*EXTRACTED DATA:*
<<<<

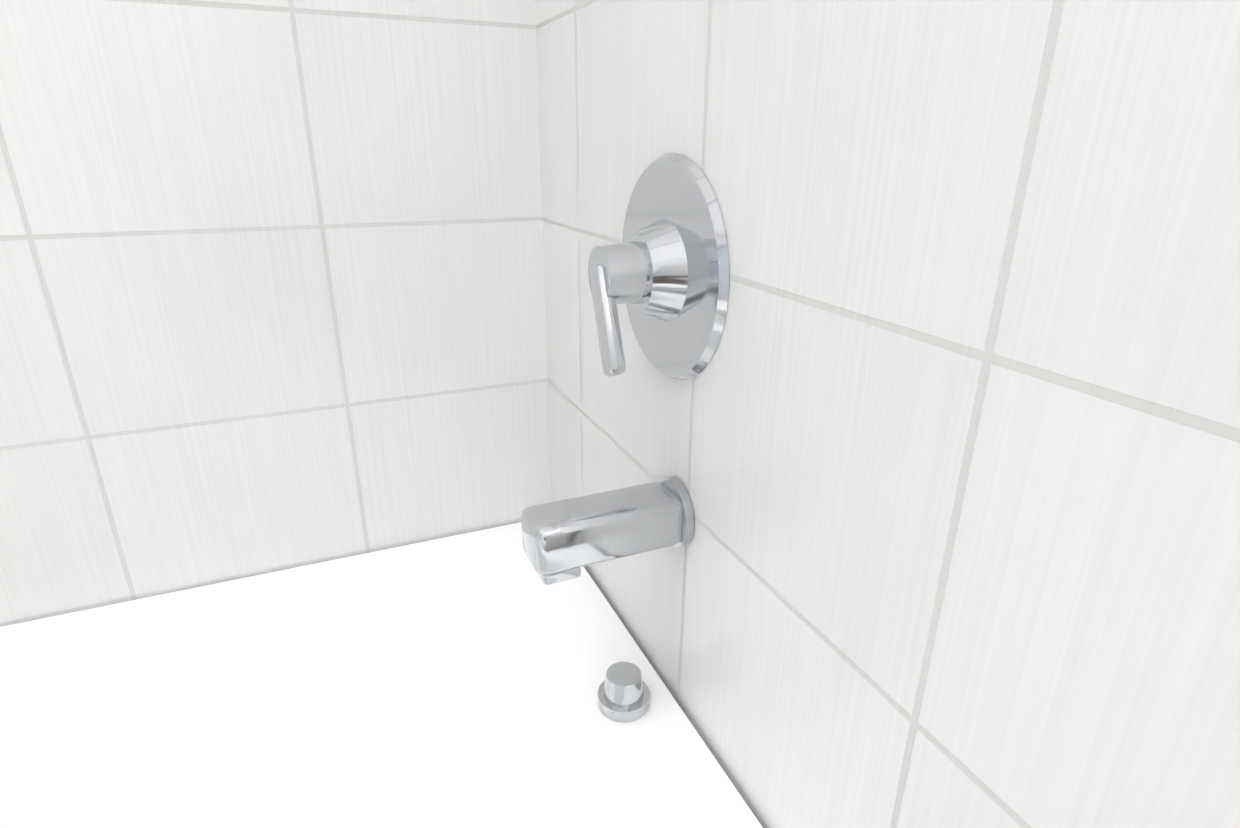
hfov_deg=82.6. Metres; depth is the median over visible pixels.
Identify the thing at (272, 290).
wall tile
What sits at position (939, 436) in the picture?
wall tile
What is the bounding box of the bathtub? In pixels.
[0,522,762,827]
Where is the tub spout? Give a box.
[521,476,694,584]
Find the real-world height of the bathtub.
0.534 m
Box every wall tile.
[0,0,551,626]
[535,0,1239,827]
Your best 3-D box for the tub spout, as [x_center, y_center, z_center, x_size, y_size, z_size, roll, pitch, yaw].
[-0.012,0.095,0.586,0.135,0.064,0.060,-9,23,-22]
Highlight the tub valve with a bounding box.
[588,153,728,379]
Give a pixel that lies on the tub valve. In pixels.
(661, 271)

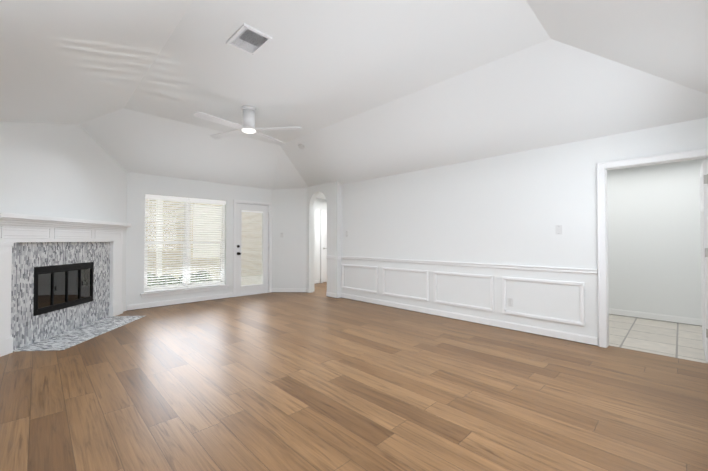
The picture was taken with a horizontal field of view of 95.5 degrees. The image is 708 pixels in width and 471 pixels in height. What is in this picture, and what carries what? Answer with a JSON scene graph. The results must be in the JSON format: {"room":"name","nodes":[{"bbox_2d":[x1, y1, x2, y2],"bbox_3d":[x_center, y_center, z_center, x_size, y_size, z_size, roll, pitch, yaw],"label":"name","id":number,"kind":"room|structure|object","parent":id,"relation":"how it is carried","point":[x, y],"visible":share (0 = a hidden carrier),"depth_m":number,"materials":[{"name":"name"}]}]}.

>>>>
<<<<

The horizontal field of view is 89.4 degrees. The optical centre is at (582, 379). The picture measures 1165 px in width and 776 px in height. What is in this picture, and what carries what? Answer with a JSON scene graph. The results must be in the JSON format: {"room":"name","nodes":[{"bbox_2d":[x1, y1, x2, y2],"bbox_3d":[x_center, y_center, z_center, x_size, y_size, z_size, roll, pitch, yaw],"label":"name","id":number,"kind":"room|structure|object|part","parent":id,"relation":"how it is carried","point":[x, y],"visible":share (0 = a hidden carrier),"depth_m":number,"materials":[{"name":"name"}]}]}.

>>>>

Pick out and copy the lines of the material that include the word "graph".

*RESULT OF THE EXERCISE:*
The picture was taken with a horizontal field of view of 95.5 degrees. The image is 708 pixels in width and 471 pixels in height. What is in this picture, and what carries what? Answer with a JSON scene graph. The results must be in the JSON format: {"room":"name","nodes":[{"bbox_2d":[x1, y1, x2, y2],"bbox_3d":[x_center, y_center, z_center, x_size, y_size, z_size, roll, pitch, yaw],"label":"name","id":number,"kind":"room|structure|object","parent":id,"relation":"how it is carried","point":[x, y],"visible":share (0 = a hidden carrier),"depth_m":number,"materials":[{"name":"name"}]}]}.
The horizontal field of view is 89.4 degrees. The optical centre is at (582, 379). The picture measures 1165 px in width and 776 px in height. What is in this picture, and what carries what? Answer with a JSON scene graph. The results must be in the JSON format: {"room":"name","nodes":[{"bbox_2d":[x1, y1, x2, y2],"bbox_3d":[x_center, y_center, z_center, x_size, y_size, z_size, roll, pitch, yaw],"label":"name","id":number,"kind":"room|structure|object|part","parent":id,"relation":"how it is carried","point":[x, y],"visible":share (0 = a hidden carrier),"depth_m":number,"materials":[{"name":"name"}]}]}.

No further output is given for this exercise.